* **Problem**
Excluding images, repeat the data exactly as given.

Items listed in a dataset
== Segment start ==

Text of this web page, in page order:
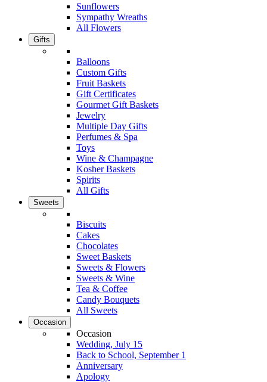
Sunflowers
Sympathy Wreaths
All Flowers
Gifts
Balloons
Custom Gifts
Fruit Baskets
Gift Certificates
Gourmet Gift Baskets
Jewelry
Multiple Day Gifts
Perfumes & Spa
Toys
Wine & Champagne
Kosher Baskets
Spirits
All Gifts
Sweets
Biscuits
Cakes
Chocolates
Sweet Baskets
Sweets & Flowers
Sweets & Wine
Tea & Coffee
Candy Bouquets
All Sweets
Occasion
Occasion
Wedding, July 15
Back to School, September 1
Anniversary
Apology
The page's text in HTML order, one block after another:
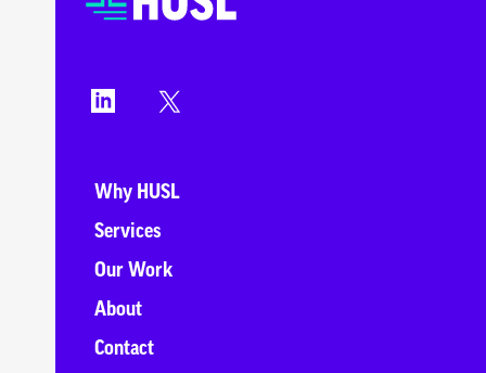
Why HUSL
Services
Our Work
About
Contact
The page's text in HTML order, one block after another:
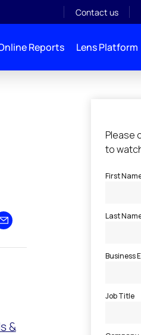
Contact us
Reports Lens Platform
X
Share by email
&
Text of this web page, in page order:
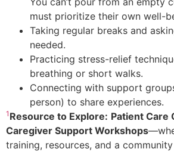
must prioritize their own well-
Taking regular breaks and
needed.
Practicing stress-relief
breathing or short walks.
Connecting with support
person) to share experiences.
1 Resource to Explore: Patient Care
Caregiver Support Workshops
training, resources, and a
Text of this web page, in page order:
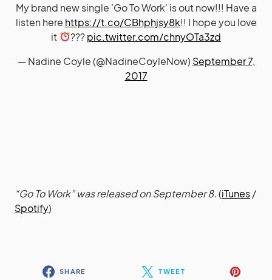
My brand new single 'Go To Work' is out now!!! Have a
listen here https://t.co/CBhphjsy8k!! I hope you love
it
???pic.twitter.com/chnyOTa3zd
— Nadine Coyle (@NadineCoyleNow) September 7,
2017
“Go To Work” was released on September 8.(iTunes/
Spotify)
SHARE TWEET
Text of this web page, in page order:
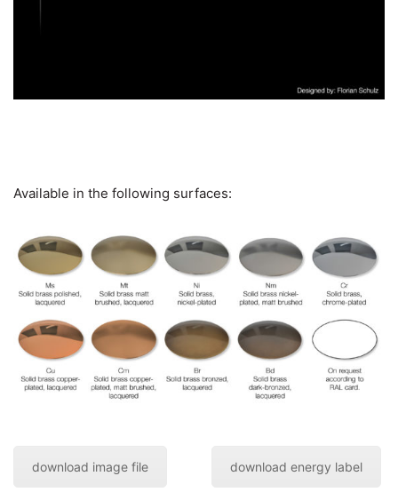
Available in the following surfaces:
download image file download energy label
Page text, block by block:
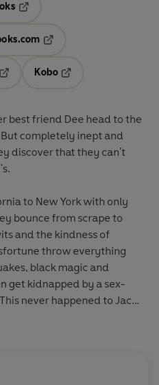
Kobo
best friend Dee head to the
completely inept and
discover that they can't
to New York with only
bounce from scrape to
and the kindness of
throw everything
black magic and
get kidnapped by a sex-
never happened to Jack
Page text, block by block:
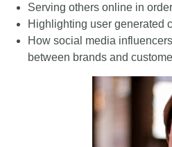
Serving others online in
Highlighting user generated
How social media
between brands and
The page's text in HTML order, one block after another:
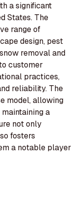
a significant
States. The
range of
design, pest
removal and
customer
practices,
reliability. The
model, allowing
a
not only
fosters
a notable player
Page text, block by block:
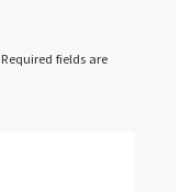
Required fields are
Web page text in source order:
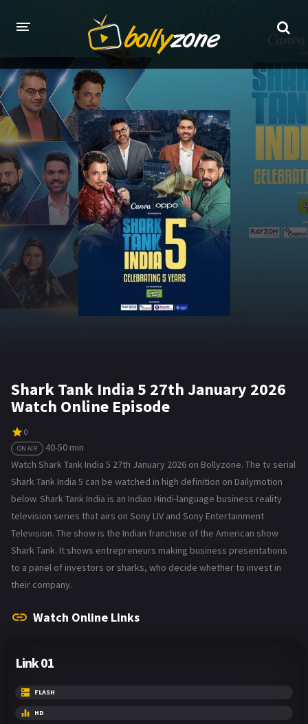
HOME
LATEST EPISODES
TV CHANNELS
TV SERIALS INDEX
NEWS AND PROMOS
HINDI MOVIES
Shark Tank India 5 27th January 2026
Watch Online Episode
0
ON AIR
40-50 min
Watch Shark Tank India 5 27th January 2026 on Bollyzone. The tv serial
Shark Tank India 5 can be watched in high definition on Dailymotion
below. Shark Tank India is an Indian Hindi-language business reality
television series that airs on Sony LIV and Sony Entertainment
Television. The show is the Indian franchise of the American show
Shark Tank. It shows entrepreneurs making business presentations
to a panel of investors or sharks, who decide whether to invest in
their company.
Watch Online Links
Link 01
FLASH
HD
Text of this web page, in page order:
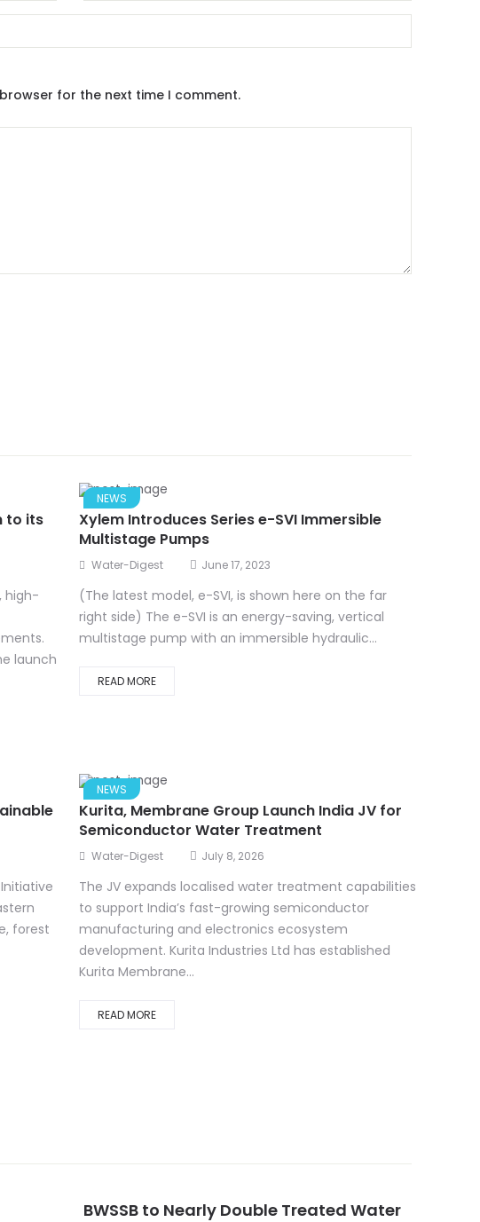
for the next time I comment.
to its
high-
launch
NEWS
Xylem Introduces Series e-SVI Immersible
Multistage Pumps
Water-Digest June 17, 2023
(The latest model, e-SVI, is shown here on the far
right side) The e-SVI is an energy-saving, vertical
multistage pump with an immersible hydraulic...
READ MORE
forest
NEWS
Kurita, Membrane Group Launch India JV for
Semiconductor Water Treatment
Water-Digest July 8, 2026
The JV expands localised water treatment capabilities
to support India’s fast-growing semiconductor
manufacturing and electronics ecosystem
development. Kurita Industries Ltd has established
Kurita Membrane...
READ MORE
BWSSB to Nearly Double Treated Water
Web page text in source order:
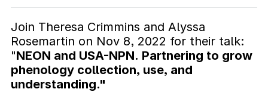
Join Theresa Crimmins and Alyssa
Rosemartin on Nov 8, 2022 for their talk:
"NEON and USA-NPN. Partnering to grow
phenology collection, use, and
understanding."

== Segment end ==

* **Your solution**
Text of this web page, in page order:
Sunflowers
Sympathy Wreaths
All Flowers
Gifts
Balloons
Custom Gifts
Fruit Baskets
Gift Certificates
Gourmet Gift Baskets
Jewelry
Multiple Day Gifts
Perfumes & Spa
Toys
Wine & Champagne
Kosher Baskets
Spirits
All Gifts
Sweets
Biscuits
Cakes
Chocolates
Sweet Baskets
Sweets & Flowers
Sweets & Wine
Tea & Coffee
Candy Bouquets
All Sweets
Occasion
Occasion
Wedding, July 15
Back to School, September 1
Anniversary
Apology
The page's text in HTML order, one block after another:
Why HUSL
Services
Our Work
About
Contact
The page's text in HTML order, one block after another:
Contact us
Reports Lens Platform
X
Share by email
&
Text of this web page, in page order:
must prioritize their own well-
Taking regular breaks and
needed.
Practicing stress-relief
breathing or short walks.
Connecting with support
person) to share experiences.
1 Resource to Explore: Patient Care
Caregiver Support Workshops
training, resources, and a
Text of this web page, in page order:
My brand new single 'Go To Work' is out now!!! Have a
listen here https://t.co/CBhphjsy8k!! I hope you love
it
???pic.twitter.com/chnyOTa3zd
— Nadine Coyle (@NadineCoyleNow) September 7,
2017
“Go To Work” was released on September 8.(iTunes/
Spotify)
SHARE TWEET
Text of this web page, in page order:
Available in the following surfaces:
download image file download energy label
Page text, block by block:
Kobo
best friend Dee head to the
completely inept and
discover that they can't
to New York with only
bounce from scrape to
and the kindness of
throw everything
black magic and
get kidnapped by a sex-
never happened to Jack
Page text, block by block:
Serving others online in
Highlighting user generated
How social media
between brands and
The page's text in HTML order, one block after another:
a significant
States. The
range of
design, pest
removal and
customer
practices,
reliability. The
model, allowing
a
not only
fosters
a notable player
Page text, block by block:
Required fields are
Web page text in source order:
HOME
LATEST EPISODES
TV CHANNELS
TV SERIALS INDEX
NEWS AND PROMOS
HINDI MOVIES
Shark Tank India 5 27th January 2026
Watch Online Episode
0
ON AIR
40-50 min
Watch Shark Tank India 5 27th January 2026 on Bollyzone. The tv serial
Shark Tank India 5 can be watched in high definition on Dailymotion
below. Shark Tank India is an Indian Hindi-language business reality
television series that airs on Sony LIV and Sony Entertainment
Television. The show is the Indian franchise of the American show
Shark Tank. It shows entrepreneurs making business presentations
to a panel of investors or sharks, who decide whether to invest in
their company.
Watch Online Links
Link 01
FLASH
HD
Text of this web page, in page order:
for the next time I comment.
to its
high-
launch
NEWS
Xylem Introduces Series e-SVI Immersible
Multistage Pumps
Water-Digest June 17, 2023
(The latest model, e-SVI, is shown here on the far
right side) The e-SVI is an energy-saving, vertical
multistage pump with an immersible hydraulic...
READ MORE
forest
NEWS
Kurita, Membrane Group Launch India JV for
Semiconductor Water Treatment
Water-Digest July 8, 2026
The JV expands localised water treatment capabilities
to support India’s fast-growing semiconductor
manufacturing and electronics ecosystem
development. Kurita Industries Ltd has established
Kurita Membrane...
READ MORE
BWSSB to Nearly Double Treated Water
Web page text in source order:
Join Theresa Crimmins and Alyssa
Rosemartin on Nov 8, 2022 for their talk:
"NEON and USA-NPN. Partnering to grow
phenology collection, use, and
understanding."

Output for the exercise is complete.